## [SUPPLIED DATA]
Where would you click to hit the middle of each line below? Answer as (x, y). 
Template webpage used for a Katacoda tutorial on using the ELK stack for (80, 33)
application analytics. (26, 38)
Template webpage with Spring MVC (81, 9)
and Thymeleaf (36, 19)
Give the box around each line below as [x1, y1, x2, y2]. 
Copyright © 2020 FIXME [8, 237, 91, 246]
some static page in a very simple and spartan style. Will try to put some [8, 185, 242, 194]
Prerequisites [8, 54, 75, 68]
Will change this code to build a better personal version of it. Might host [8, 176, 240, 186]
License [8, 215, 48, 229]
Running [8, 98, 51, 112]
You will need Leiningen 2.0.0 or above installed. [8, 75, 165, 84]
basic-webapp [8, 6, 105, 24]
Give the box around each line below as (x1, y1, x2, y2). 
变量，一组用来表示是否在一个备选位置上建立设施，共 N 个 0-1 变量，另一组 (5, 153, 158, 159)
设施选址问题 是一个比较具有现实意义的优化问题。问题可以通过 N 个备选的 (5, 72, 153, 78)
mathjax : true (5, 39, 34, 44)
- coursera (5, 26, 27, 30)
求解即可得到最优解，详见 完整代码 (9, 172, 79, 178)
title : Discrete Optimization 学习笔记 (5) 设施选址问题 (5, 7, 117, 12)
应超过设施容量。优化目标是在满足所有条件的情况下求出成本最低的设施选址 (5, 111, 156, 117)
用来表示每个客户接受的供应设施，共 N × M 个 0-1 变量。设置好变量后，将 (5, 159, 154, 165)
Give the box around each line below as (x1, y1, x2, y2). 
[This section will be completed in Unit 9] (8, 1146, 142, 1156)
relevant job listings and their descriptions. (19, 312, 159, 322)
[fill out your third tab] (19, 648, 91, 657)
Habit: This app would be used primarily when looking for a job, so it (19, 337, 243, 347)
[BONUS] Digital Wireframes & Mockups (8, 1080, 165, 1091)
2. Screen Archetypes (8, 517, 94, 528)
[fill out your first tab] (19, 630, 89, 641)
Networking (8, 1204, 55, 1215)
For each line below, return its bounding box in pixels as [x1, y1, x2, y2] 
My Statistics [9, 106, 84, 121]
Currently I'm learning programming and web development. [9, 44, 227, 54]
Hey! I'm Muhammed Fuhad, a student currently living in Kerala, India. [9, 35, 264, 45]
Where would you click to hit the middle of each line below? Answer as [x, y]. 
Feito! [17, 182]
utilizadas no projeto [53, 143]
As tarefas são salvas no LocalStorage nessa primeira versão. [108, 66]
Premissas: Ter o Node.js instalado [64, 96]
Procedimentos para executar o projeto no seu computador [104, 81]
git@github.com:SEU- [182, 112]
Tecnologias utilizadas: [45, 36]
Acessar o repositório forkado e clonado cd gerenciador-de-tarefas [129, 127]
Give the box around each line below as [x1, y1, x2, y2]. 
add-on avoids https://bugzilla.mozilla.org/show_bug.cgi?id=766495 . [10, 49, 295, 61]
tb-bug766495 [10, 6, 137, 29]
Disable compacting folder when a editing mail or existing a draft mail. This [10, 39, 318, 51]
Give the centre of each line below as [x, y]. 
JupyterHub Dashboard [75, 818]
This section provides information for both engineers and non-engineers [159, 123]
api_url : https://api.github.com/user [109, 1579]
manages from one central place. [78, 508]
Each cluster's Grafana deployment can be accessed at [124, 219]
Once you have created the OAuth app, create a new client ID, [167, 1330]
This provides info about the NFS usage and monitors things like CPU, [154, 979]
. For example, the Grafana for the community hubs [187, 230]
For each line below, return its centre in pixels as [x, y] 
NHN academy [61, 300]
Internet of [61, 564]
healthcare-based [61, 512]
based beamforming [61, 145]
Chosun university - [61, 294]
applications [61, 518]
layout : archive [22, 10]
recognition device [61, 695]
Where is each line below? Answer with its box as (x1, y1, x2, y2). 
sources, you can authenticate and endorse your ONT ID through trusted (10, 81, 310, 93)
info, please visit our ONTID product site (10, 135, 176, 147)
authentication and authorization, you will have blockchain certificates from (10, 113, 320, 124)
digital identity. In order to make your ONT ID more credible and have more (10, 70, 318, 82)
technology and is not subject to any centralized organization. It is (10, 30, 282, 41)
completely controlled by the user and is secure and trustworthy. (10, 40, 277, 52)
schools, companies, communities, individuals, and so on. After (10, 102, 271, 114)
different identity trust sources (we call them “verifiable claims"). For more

## [YOUR ASSIGNMENT]
Copy every line in the entries above that has the string "设施选址问题" in it.

## [RESULT OF THE TASK]
设施选址问题 是一个比较具有现实意义的优化问题。问题可以通过 N 个备选的 (5, 72, 153, 78)
title : Discrete Optimization 学习笔记 (5) 设施选址问题 (5, 7, 117, 12)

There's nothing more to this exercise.